__Records provided__

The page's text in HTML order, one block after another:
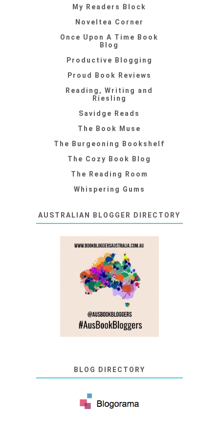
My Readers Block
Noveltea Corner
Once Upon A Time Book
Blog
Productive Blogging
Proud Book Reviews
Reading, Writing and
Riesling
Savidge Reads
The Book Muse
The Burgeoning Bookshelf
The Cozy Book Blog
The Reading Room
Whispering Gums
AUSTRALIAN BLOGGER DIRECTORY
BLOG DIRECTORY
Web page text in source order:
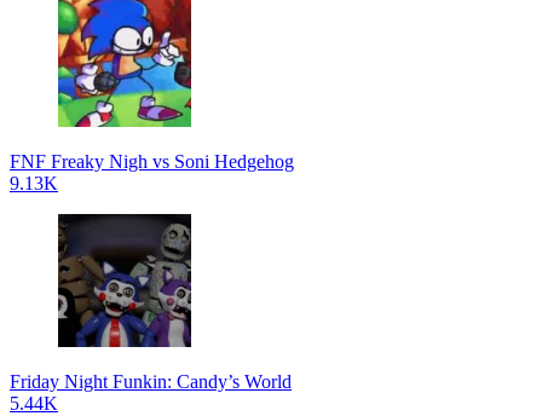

__What to produce__
The reply must contain every entry above, exactly as written, and none of the pictures.

__Finished exercise__
The page's text in HTML order, one block after another:
My Readers Block
Noveltea Corner
Once Upon A Time Book
Blog
Productive Blogging
Proud Book Reviews
Reading, Writing and
Riesling
Savidge Reads
The Book Muse
The Burgeoning Bookshelf
The Cozy Book Blog
The Reading Room
Whispering Gums
AUSTRALIAN BLOGGER DIRECTORY
BLOG DIRECTORY
Web page text in source order:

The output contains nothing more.